Cette réflexion s'appuie sur deux observations.
Celle d'une réalité territoriale qui se vérifie sur plan et celle des ressources humaines.
Pour la première, il suffit en effet d'ouvrir un plan pour constater la densité de la ville,
qui, pour avoir été celle d'une capitale royale au Moyen Âge, révèle que Perpignan n'est pas,
comme d'autres Préfectures, un gros bourg amélioré, mais une véritable cité,
dont le caractère urbain, toujours bien présent, remonte au XIIIe siècle.
Il est aisé de vérifier que le Triangle d'Or, c'est-à-dire les quelques rues commerçantes
de l'hyper-centre, entre la Place Arago, la Place Rigaud et la cathédrale St-Jean,
tient dans un mouchoir de poche, semble bien étroit et minuscule par rapport à l'ensemble.
On voit qu'avec St-Jacques, le mont St-Sauveur, les quartiers de la Réal ou de St-Mathieu,
le centre-ville historique de Perpignan, aussi vaste que celui de Montpellier,
n'est pas exploité comme il devrait l'être, quand les trois-quarts ne sont pas investis
par les Perpignanais eux-mêmes, qui en ignorent les trésors et parfois même l'existence.
Ainsi donc, estimons-nous heureux si 25% de cette ville sont considérés comme exploités.
Quant aux ressources humaines, aux talents, aux énergies, aux expériences, aux savoir-faire,
si l'estimation est plus aléatoire qu'à la simple découverte d'un plan au verdict implacable,
il n'est pas difficile, après quelques mois de résidence dans cette agglomération,
de constater l'ampleur du gâchis, lorsque Perpignan ne parvient pas à conserver ses jeunes,
ni à garder les nouveaux arrivants, certes attirés par un climat et une qualité de vie,
mais qui découvrent vite qu'il n'y a pas d'emploi ni de développement économique possible.
Outre le climat, qui est, plus qu'une promesse, un potentiel d'énergie qui n'est pas exploité,
à la somme du soleil et du vent dont la plaine regorge, le Roussillon dispose de jardins,
de vergers et de vignes, d'un écosystème aussi riche qu'édénique, d'une variété géologique
qui offre de grandes capacités d'exploitations, lorsque le tourisme n'est pas, à l'évidence,
la seule piste de développement, et que l'agriculture locale est loin d'être optimisée.

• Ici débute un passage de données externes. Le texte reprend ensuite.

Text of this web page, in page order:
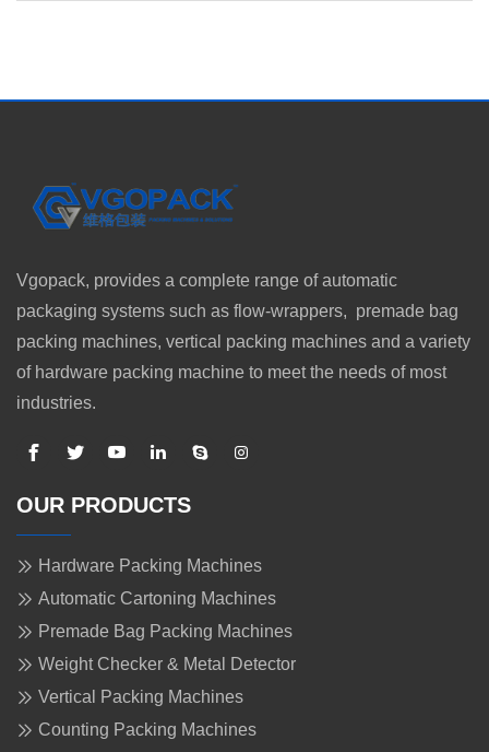
Vgopack, provides a complete range of automatic
packaging systems such as flow-wrappers, premade bag
packing machines, vertical packing machines and a variety
of hardware packing machine to meet the needs of most
industries.
OUR PRODUCTS
Hardware Packing Machines
Automatic Cartoning Machines
Premade Bag Packing Machines
Weight Checker & Metal Detector
Vertical Packing Machines
Counting Packing Machines
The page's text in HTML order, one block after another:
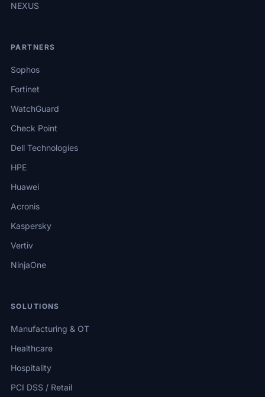
NEXUS
PARTNERS
Sophos
Fortinet
WatchGuard
Check Point
Dell Technologies
HPE
Huawei
Acronis
Kaspersky
Vertiv
NinjaOne
SOLUTIONS
Manufacturing & OT
Healthcare
Hospitality
PCI DSS / Retail
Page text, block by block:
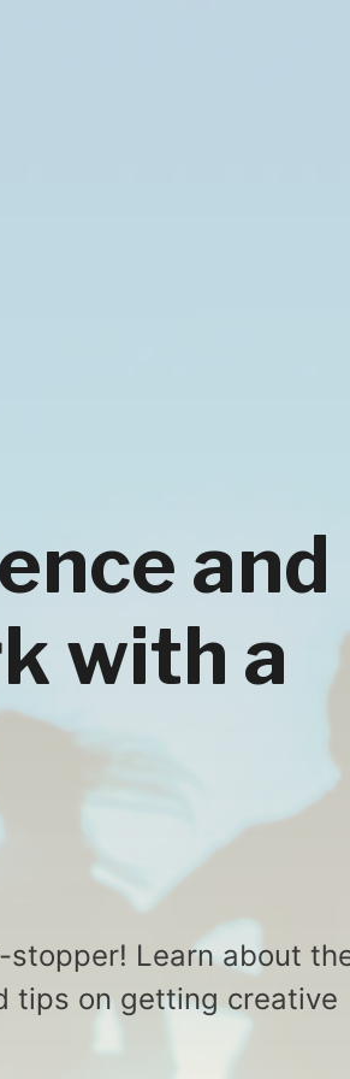
and
with a
Learn about
tips on getting creative
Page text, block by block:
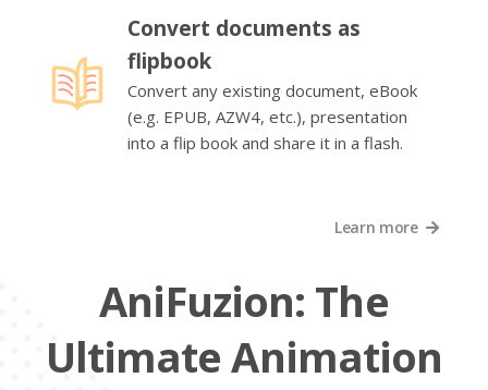
Convert documents as
flipbook
Convert any existing document, eBook
(e.g. EPUB, AZW4, etc.), presentation
into a flip book and share it in a flash.
Learn more
AniFuzion: The
Ultimate Animation
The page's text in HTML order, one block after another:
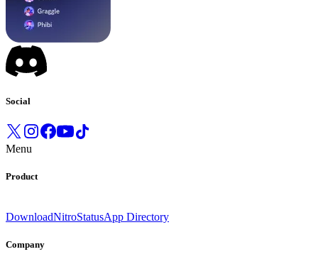
Social
Menu
Product
DownloadNitroStatusApp Directory
Company
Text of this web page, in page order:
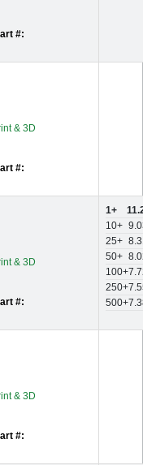
#:
#:
#:
1+
10+
25+
50+
100+
250+
500+
#:
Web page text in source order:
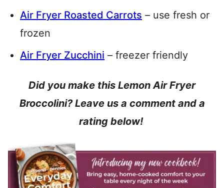
Air Fryer Roasted Carrots – use fresh or
frozen
Air Fryer Zucchini – freezer friendly
Did you make this Lemon Air Fryer
Broccolini? Leave us a comment and a
rating below!
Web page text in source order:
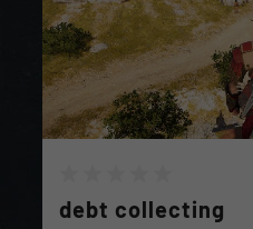
debt collecting

Des personnalités de qualité ne manquent ni d'énergie ni de créativité, pour faire valoir
des sites, des vignobles, des produits originaux, des innovations parfois, mais, ici aussi,
elles se battent souvent seules lorsque des blocages aussi psychologiques que politiques
empêchent toute cohérence d'action et synergie collective.
Au potentiel humain comme à celui du patrimoine, historique, architectural, religieux,
comme à celui de l'environnement, des paysages, du climat, d'une situation géographique
privilégiée, cette ville sublime, passionnante, au coeur d'une région gâtée par la nature,
est l'écrin d'une tradition catalane et multiculturelle aussi marquée qu'originale,
autant d'atouts qui rendent consternantes les statistiques économiques et sociales
qui découragent tout le monde, d'autant plus face à autant de bêtise que de mauvaise volonté.

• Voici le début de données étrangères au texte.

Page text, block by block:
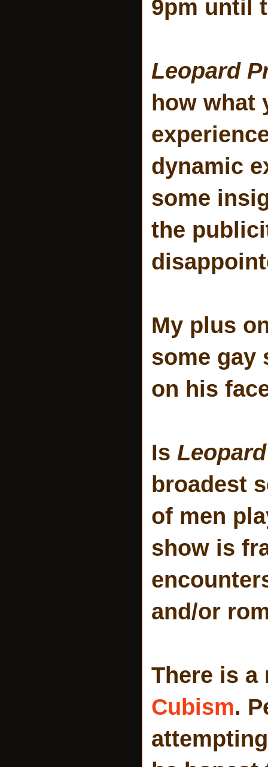
9pm until
Leopard
how what
dynamic
some
the
My plus
some gay
on his
Is
broadest
of men
show is
and/or
There is a
Cubism.
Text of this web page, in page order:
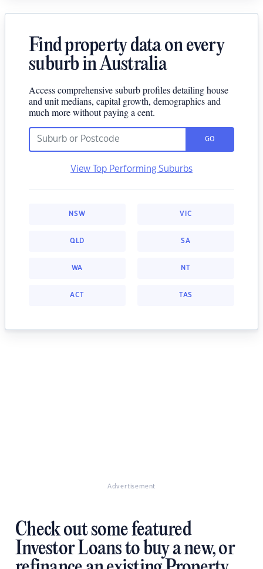
Find property data on every
suburb in Australia
Access comprehensive suburb profiles detailing house
and unit medians, capital growth, demographics and
much more without paying a cent.
GO
View Top Performing Suburbs
NSW VIC
QLD SA
WA NT
ACT TAS
Advertisement
Check out some featured
Investor Loans to buy a new, or
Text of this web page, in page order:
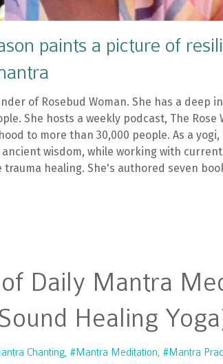
paints a picture of
of Rosebud Woman. She has a deep
She hosts a weekly podcast, The
to more than 30,000 people. As a
wisdom, while working with
healing. She's authored seven
Daily Mantra
Healing
Chanting #mantra Meditation #mantra
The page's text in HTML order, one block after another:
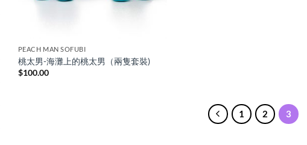
PEACH MAN SOFUBI
桃太男-海灘上的桃太男（兩隻套裝)
$100.00
1 2 3
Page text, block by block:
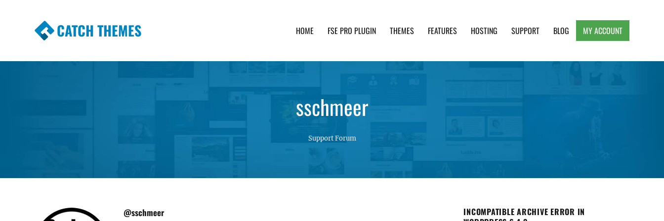
CATCH THEMES HOME FSE PRO PLUGIN THEMES FEATURES HOSTING SUPPORT BLOG MY ACCOUNT
sschmeer
Support Forum
@sschmeer
INCOMPATIBLE ARCHIVE ERROR IN
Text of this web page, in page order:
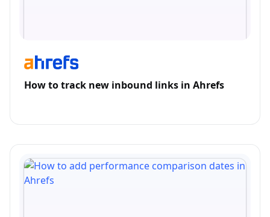
How to track new inbound links in Ahrefs
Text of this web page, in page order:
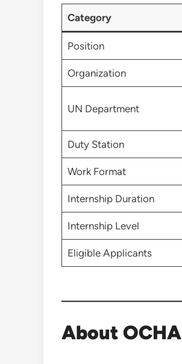
Category
Position
Organization
UN Department
Duty Station
Work Format
Internship Duration
Internship Level
Eligible Applicants
About OCHA
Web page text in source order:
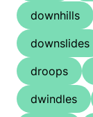
downhills
downslides
droops
dwindles

Je le dis en pensant à tous les jeunes talents qui auraient tant à donner à leur ville.
A cette jeunesse condamnée à partir au plus près à Toulouse ou Montpellier pour espérer
évoluer dans ce pour quoi elle est faite, hésite souvent à revenir ensuite, ou regrette l'avoir fait
lorsqu'elle s'y est aventurée malgré autant d'expérience que de détermination.

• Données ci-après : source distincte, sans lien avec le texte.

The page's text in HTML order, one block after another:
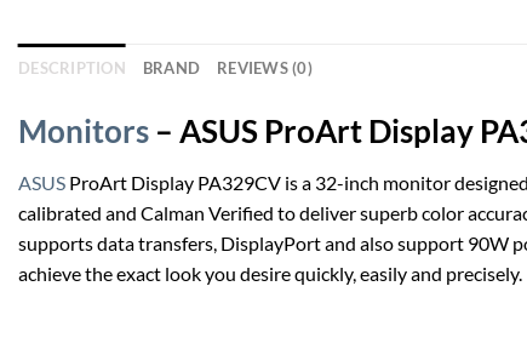
DESCRIPTION BRAND REVIEWS (0)
Monitors – ASUS ProArt Display
ASUS ProArt Display PA329CV is a 32-inch monitor
calibrated and Calman Verified to deliver superb color
supports data transfers, DisplayPort and also support 90W
achieve the exact look you desire quickly, easily and precisely.
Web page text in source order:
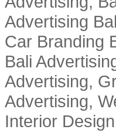
Advertising
Car Branding
Bali
Advertising,
Advertising,
Interior
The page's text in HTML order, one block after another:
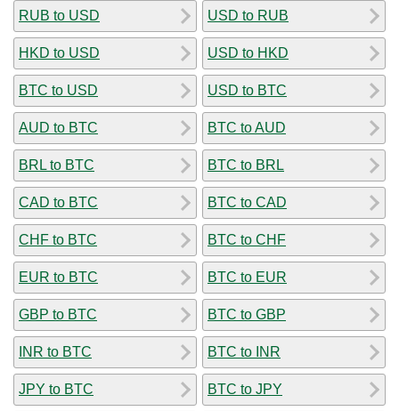
RUB to USD
HKD to USD
BTC to USD
AUD to BTC
BRL to BTC
CAD to BTC
CHF to BTC
EUR to BTC
GBP to BTC
INR to BTC
JPY to BTC
USD to RUB
USD to HKD
USD to BTC
BTC to AUD
BTC to BRL
BTC to CAD
BTC to CHF
BTC to EUR
BTC to GBP
BTC to INR
BTC to JPY
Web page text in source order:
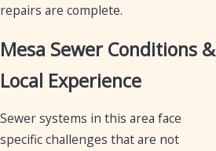
repairs are complete.
Mesa Sewer Conditions &
Local Experience
Sewer systems in this area face
specific challenges that are not

Je le dis en pensant à tous les battants qui ont tenté sur place de changer les choses.
A ceux qui y sont parvenus, en créant des entreprises, des festivals et quelques évènements.
Je le dis en pensant à toute la richesse humaine sous-exploitée de cette ville, et donc gâchée,
comme à la lecture d'un simple plan qui montre d'une autre manière combien Perpignan
est loin d'être, non pas ce qu'elle pourrait, mais ce qu'elle devrait être.
Perpignan est comme le cerveau humain.
On n'exploite que 10 à 20 % de ses capacités.
Et je suis de ceux qui ne peuvent s'en satisfaire.